[[ RECORDS SHOWN, beginning ]]

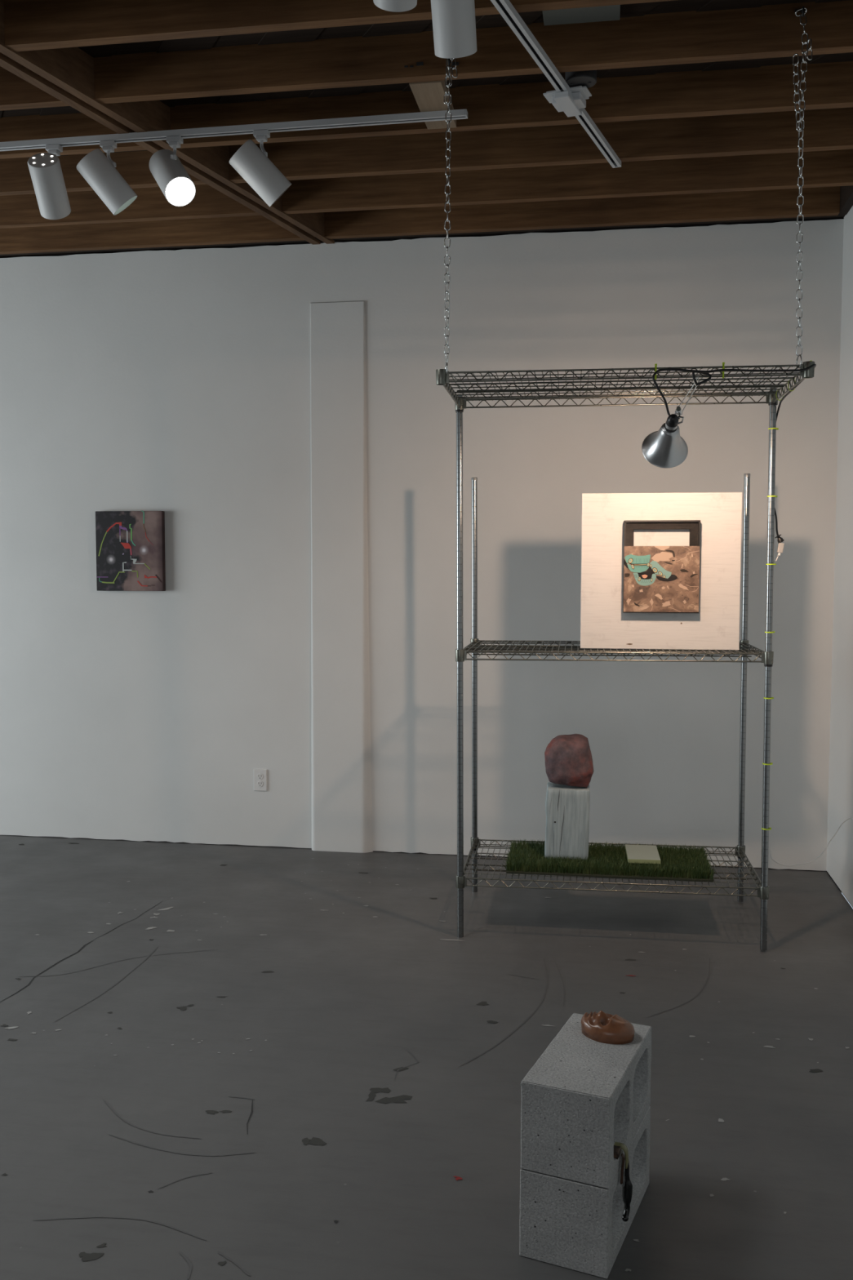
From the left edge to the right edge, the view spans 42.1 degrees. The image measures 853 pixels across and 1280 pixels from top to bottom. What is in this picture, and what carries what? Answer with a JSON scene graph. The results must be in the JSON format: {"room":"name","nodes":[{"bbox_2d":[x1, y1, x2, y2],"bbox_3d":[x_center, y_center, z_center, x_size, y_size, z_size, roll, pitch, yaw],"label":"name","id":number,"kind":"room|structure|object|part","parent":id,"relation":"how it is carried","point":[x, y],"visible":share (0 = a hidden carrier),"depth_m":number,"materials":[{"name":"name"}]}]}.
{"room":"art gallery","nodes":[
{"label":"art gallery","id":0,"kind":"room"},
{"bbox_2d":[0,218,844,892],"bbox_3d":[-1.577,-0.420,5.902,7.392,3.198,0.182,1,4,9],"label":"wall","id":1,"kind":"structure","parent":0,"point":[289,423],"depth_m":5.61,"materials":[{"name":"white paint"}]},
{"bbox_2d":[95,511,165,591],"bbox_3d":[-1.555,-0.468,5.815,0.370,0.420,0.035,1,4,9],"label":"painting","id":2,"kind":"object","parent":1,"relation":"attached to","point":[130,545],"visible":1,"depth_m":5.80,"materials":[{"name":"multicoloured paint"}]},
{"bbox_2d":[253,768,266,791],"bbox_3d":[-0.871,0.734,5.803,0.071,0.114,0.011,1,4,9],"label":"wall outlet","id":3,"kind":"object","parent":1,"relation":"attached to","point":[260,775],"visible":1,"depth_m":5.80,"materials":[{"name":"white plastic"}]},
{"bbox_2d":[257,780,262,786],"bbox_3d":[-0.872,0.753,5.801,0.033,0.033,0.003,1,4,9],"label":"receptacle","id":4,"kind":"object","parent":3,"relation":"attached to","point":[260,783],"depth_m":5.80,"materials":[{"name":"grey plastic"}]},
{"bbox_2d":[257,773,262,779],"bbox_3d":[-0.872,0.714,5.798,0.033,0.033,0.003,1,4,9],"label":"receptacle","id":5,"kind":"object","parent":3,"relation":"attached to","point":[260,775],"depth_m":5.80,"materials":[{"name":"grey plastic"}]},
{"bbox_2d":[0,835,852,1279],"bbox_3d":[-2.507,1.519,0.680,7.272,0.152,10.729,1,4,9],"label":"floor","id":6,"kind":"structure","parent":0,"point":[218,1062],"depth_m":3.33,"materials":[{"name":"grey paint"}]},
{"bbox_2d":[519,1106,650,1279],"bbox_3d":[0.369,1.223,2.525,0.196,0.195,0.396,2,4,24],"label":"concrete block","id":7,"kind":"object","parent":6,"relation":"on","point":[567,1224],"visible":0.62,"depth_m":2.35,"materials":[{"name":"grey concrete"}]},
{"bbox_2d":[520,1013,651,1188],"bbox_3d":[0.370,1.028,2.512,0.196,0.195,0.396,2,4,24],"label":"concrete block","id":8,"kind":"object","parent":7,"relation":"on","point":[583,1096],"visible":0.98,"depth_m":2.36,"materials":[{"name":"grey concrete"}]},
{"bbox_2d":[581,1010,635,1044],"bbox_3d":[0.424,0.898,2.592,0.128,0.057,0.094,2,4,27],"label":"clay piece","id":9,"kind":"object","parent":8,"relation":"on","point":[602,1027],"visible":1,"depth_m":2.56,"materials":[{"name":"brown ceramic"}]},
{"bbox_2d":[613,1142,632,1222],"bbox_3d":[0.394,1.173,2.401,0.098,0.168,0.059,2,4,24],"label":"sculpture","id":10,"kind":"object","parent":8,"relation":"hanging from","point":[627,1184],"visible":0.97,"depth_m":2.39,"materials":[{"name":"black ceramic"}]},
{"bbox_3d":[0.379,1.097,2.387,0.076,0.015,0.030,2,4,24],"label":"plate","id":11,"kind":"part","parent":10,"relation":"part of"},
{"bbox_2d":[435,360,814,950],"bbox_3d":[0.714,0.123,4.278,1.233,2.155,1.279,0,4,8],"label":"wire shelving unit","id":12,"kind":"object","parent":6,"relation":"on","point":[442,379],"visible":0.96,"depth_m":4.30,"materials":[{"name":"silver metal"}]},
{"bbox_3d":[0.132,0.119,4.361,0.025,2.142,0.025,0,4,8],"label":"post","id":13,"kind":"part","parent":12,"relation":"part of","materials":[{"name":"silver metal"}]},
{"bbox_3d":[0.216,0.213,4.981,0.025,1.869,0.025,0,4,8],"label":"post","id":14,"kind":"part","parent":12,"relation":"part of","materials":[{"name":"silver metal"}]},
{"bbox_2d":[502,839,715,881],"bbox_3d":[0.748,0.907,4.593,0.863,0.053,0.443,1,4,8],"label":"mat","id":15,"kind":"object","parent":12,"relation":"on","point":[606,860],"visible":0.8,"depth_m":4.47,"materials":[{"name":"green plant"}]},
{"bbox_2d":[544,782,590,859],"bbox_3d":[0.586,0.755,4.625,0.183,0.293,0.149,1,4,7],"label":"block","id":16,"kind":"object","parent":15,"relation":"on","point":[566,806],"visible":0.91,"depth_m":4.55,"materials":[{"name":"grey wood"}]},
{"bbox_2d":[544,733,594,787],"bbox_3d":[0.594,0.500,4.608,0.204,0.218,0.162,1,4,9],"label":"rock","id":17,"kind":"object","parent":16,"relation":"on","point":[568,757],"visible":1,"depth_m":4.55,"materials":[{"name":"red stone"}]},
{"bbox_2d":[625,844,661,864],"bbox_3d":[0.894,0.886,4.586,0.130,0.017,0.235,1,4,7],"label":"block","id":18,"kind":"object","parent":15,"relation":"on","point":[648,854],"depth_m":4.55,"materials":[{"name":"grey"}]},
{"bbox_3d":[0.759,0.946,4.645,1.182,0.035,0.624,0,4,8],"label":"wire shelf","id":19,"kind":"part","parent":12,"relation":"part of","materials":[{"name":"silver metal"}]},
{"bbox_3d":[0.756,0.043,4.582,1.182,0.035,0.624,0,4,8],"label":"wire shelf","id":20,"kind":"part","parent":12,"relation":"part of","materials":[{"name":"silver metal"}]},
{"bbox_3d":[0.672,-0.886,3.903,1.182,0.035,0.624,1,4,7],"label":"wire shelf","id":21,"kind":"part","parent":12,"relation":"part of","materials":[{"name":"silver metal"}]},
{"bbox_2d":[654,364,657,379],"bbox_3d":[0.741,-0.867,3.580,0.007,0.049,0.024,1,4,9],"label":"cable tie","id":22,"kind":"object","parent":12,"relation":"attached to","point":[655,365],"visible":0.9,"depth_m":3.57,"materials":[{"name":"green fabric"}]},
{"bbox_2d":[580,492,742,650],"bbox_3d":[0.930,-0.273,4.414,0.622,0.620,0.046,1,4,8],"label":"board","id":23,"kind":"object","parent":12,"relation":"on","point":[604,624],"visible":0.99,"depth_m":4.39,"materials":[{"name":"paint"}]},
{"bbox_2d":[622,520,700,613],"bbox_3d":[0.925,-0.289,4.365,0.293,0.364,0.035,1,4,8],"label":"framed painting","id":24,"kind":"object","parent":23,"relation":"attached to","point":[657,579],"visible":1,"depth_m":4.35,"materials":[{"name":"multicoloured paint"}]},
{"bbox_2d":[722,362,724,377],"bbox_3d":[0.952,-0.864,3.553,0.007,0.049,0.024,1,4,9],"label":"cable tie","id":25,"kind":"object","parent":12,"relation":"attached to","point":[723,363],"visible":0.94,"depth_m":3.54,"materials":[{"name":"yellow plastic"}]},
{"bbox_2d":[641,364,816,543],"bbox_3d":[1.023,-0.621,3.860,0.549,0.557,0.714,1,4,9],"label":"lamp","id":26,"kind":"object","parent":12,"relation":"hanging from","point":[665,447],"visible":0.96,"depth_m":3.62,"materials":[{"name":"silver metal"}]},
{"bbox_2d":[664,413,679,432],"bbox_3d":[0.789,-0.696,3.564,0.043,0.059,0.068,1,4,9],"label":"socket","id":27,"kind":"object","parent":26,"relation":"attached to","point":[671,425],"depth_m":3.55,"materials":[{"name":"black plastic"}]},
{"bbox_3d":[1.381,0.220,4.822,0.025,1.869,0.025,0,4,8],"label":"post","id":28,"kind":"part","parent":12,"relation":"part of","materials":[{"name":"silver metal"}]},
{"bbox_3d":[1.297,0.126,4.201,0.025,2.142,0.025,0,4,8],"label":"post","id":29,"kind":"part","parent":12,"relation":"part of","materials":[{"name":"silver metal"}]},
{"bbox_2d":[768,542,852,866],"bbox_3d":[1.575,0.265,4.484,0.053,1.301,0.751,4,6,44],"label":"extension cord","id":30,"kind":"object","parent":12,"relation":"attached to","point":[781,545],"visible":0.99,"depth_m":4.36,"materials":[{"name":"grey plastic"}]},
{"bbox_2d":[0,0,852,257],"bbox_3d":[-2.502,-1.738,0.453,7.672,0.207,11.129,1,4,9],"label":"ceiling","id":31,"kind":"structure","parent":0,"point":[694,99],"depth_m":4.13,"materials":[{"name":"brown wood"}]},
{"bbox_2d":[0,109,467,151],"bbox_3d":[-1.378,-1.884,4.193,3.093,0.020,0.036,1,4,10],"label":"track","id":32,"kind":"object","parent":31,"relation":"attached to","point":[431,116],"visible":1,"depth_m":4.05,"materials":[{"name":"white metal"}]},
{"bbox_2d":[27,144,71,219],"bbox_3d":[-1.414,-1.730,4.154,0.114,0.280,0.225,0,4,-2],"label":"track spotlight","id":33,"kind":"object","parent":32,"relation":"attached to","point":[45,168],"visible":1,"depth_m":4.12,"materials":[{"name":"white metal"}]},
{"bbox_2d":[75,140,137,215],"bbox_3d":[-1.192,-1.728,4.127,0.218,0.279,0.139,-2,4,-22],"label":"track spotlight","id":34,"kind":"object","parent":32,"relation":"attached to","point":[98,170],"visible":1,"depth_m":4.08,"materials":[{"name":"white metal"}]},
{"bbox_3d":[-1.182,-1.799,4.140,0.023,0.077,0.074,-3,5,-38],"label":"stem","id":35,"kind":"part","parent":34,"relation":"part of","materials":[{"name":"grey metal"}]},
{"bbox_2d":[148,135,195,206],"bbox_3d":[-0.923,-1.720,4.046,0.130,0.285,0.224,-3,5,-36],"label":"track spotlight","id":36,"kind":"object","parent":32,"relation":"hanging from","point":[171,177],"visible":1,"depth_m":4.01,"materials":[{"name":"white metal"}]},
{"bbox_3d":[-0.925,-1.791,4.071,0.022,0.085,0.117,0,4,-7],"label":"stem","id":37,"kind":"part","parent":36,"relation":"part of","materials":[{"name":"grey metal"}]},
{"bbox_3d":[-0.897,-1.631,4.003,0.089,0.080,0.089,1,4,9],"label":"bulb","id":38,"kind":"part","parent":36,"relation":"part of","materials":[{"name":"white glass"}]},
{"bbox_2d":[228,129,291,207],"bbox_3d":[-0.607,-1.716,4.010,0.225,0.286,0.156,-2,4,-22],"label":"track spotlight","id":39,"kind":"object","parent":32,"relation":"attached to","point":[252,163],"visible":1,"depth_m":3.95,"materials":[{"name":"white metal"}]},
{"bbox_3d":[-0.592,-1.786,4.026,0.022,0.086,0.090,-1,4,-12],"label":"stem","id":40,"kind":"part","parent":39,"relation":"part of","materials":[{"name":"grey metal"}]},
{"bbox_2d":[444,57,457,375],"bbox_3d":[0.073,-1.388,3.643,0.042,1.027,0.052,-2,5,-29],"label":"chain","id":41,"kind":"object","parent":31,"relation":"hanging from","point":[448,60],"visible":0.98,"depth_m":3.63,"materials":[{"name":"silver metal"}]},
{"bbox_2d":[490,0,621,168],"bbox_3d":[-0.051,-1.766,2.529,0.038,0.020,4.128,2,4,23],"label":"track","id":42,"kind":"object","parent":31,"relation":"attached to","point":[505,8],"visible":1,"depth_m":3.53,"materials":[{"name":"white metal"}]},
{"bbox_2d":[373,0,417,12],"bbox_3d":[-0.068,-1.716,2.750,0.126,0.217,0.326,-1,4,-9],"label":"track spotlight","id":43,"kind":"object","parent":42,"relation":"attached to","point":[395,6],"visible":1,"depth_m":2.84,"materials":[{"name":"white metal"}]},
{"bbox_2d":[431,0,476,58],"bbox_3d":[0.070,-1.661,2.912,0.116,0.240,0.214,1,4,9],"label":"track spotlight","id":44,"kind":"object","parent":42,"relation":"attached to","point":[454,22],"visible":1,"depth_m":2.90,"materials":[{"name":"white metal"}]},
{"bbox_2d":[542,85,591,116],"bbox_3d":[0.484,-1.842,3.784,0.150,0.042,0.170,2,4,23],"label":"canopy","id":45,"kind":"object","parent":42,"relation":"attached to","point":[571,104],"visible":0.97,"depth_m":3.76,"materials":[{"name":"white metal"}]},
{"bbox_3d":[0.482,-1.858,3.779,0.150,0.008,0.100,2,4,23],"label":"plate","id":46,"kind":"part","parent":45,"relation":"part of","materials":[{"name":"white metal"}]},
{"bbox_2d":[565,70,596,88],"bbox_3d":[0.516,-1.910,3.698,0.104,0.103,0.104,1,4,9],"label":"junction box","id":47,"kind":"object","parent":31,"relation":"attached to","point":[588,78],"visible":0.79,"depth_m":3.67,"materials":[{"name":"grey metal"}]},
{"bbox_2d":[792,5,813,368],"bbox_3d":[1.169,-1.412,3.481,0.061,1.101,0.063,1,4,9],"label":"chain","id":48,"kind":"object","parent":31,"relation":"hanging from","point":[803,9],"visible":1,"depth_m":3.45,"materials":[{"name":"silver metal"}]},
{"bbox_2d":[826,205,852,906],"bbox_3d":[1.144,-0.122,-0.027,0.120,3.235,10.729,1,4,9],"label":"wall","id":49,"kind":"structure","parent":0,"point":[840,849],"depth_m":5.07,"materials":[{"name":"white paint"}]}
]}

[[ RECORDS SHOWN, end ]]

WHAT TO DO — Your task is to gather all lines from the entries above that hold the word "gallery".

OUTPUT OF THE TASK —
{"room":"art gallery","nodes":[
{"label":"art gallery","id":0,"kind":"room"},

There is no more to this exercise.